→ **Problem statement**: Starting with the line that has "Remove error on" in the records below and stopping after the line that has "想法 那就是，令 [28, 223, 122, 242]", output every line exactly and nothing else; skip pictures.

→ **Data**:
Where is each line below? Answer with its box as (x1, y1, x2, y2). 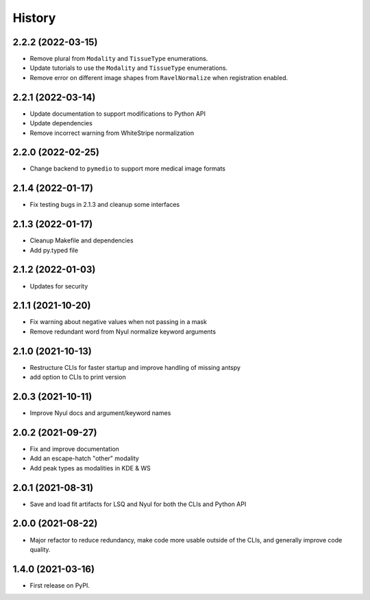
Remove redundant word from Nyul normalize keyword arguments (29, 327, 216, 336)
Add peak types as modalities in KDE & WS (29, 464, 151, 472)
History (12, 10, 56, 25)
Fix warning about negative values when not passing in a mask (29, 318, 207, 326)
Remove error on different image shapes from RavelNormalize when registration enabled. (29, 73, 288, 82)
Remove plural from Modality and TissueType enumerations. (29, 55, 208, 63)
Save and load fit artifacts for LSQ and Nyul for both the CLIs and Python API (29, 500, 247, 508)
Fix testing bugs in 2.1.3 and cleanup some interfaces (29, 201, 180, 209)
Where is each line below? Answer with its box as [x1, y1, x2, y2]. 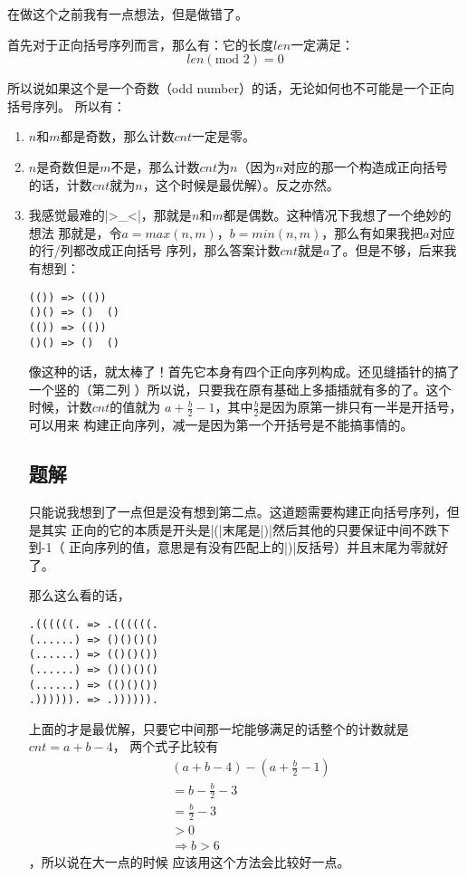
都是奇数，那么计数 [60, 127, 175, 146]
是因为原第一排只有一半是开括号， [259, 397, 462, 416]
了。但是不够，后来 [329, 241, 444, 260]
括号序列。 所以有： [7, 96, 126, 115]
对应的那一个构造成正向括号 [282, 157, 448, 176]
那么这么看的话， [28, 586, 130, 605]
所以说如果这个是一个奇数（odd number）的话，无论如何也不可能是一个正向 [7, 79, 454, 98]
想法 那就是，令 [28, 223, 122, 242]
--
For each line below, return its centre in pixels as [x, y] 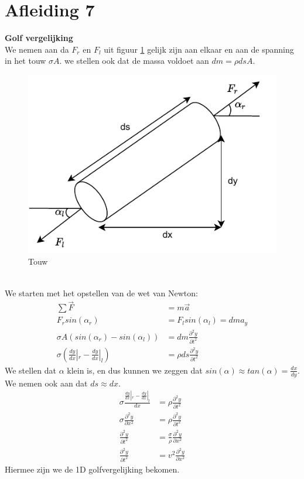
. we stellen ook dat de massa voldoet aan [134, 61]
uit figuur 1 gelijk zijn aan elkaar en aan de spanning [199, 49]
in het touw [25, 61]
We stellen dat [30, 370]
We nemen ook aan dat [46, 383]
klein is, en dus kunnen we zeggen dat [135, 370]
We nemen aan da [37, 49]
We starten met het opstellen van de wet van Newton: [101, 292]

→ **Reply**:
Remove error on different image shapes from RavelNormalize when registration enabled. (29, 73, 288, 82)
Remove plural from Modality and TissueType enumerations. (29, 55, 208, 63)
Save and load fit artifacts for LSQ and Nyul for both the CLIs and Python API (29, 500, 247, 508)
Fix testing bugs in 2.1.3 and cleanup some interfaces (29, 201, 180, 209)
Where is each line below? Answer with its box as [x1, y1, x2, y2]. 
都是奇数，那么计数 [60, 127, 175, 146]
是因为原第一排只有一半是开括号， [259, 397, 462, 416]
了。但是不够，后来 [329, 241, 444, 260]
括号序列。 所以有： [7, 96, 126, 115]
对应的那一个构造成正向括号 [282, 157, 448, 176]
那么这么看的话， [28, 586, 130, 605]
所以说如果这个是一个奇数（odd number）的话，无论如何也不可能是一个正向 [7, 79, 454, 98]
想法 那就是，令 [28, 223, 122, 242]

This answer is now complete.